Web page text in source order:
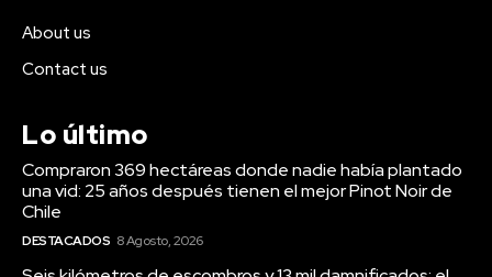
About us
Contact us
Lo último
Compraron 369 hectáreas donde nadie había plantado
una vid: 25 años después tienen el mejor Pinot Noir de
Chile
DESTACADOS 8 Agosto, 2026
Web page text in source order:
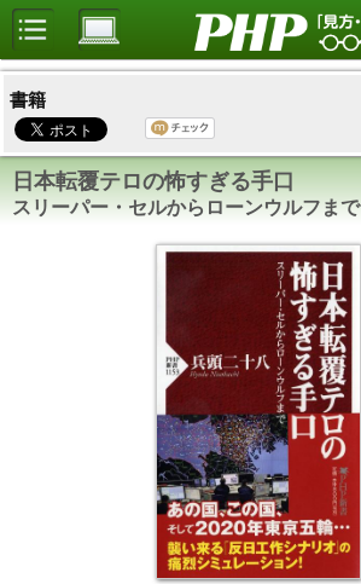
書籍
日本転覆テロの怖すぎる手口
スリーパー・セルからローンウルフまで

---

__What to do__. Write out each entry word for word, images excluded.

__Result for this task__.
Web page text in source order:
About us
Contact us
Lo último
Compraron 369 hectáreas donde nadie había plantado
una vid: 25 años después tienen el mejor Pinot Noir de
Chile
DESTACADOS 8 Agosto, 2026
Web page text in source order:
書籍
日本転覆テロの怖すぎる手口
スリーパー・セルからローンウルフまで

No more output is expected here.